Идеал «праведной земли» в поэзии новокрестьян включает крестьянский труд и народный быт. «Сготовить деду круп, помочь развесить сети, /лучину засветить и, слушая пургу, /как в сказке задремать на тридевять столетий, / в Садко оборотясь иль в вещего Вольту», – писал Клюев, подчеркивая единство созидания материальных и духовных ценностей. В стихотворении «Рождество избы» строительство избы изображается как сотворение мира:

Крепкогруд строитель-тайновидец,Перед ним щепа, как письмена,Запоет резная пава с крылец,Брызнет ярь с наличника окна [8, 251].
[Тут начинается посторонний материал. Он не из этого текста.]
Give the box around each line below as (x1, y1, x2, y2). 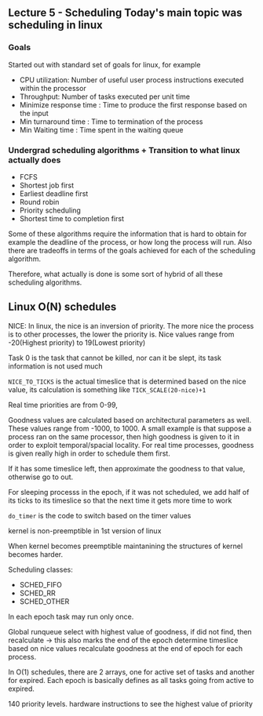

Еще один важный мотив новокрестьянской поэзии – единство мировой жизни и культуры, характерное, прежде всего, для поэзии Н. Клюева первых лет революции: «над избой взрастут баобабы»; «улыбнутся вигваму чумы»; «покумится Каргополь с Бомбеем»; «и моя сермяжная песня зазвенит чеченской зурной». Такая космическая образность поэта лишь внешне похожа на космизм Пролеткульта, но «интернационализм» Клюева отличается от богоборчества и беспочвенности пролет-культовцев и возникает на основе «всемирной отзывчивости» русской культуры и христианских пасхальных идей: «От Нила до кандального Байкала / Воскреснут все, кто погибли».

Торжествует «брак племен и пир коммун»: «багряный Адам» испечет «пирог новоселий», «многоплеменный каравай поделят с братом брат». Преобладают восточные топонимы. Восток в русской поэзии понимается не как географическое, а как социально-философское понятие, противоположное буржуазному Западу. П. Карпов в стихотворении «Полуденный путь» (1921) рисует прародину славянства:

Опрокинулись горы Кавказа,Гималаи, как карточный дом,И в тайник золотого оазаМы за солнцем свирепым идем…Перед нами встают из пустыниРеки праотцев, Тит и Ефрат,Да индийские знойные сини,Да сиянье лазоревых врат [10, 236].

У А. Ширяевца есть лирические миниатюры, стилизованные под древневосточную поэзию. Азия – «голубая страна, окрашенная солью, песком и известкой» – изображена

Есениным в поэме «Пугачев» как прекрасная и недоступная земля. В «Москве кабацкой» «золотая дремотная Азия опочила на куполах» как знак присутствия Востока в русской столице. В «Персидских мотивах» «голубая да веселая страна» является символом гармонии и напоминанием об исчезнувшей «голубой Руси».

«Дом-изба», «белая светелка» Клюева становится олицетворением крестьянской Руси и символом Белой Индии, идеальной страны духовной культуры: «И страна моя, Белая Индия, преисполнена тайн и чудес» [8, 298]. Ее образ навеян фольклорными сказаниями об «Индейском царстве» и «Хожением за три моря» А. Никитина. Сакральность Руси-Индии воссоздается с помощью святых слов поэта: «Осеняет словесное дерево избяную дремучую Русь!» («Оттого в глазах моих просинь») [8, 297].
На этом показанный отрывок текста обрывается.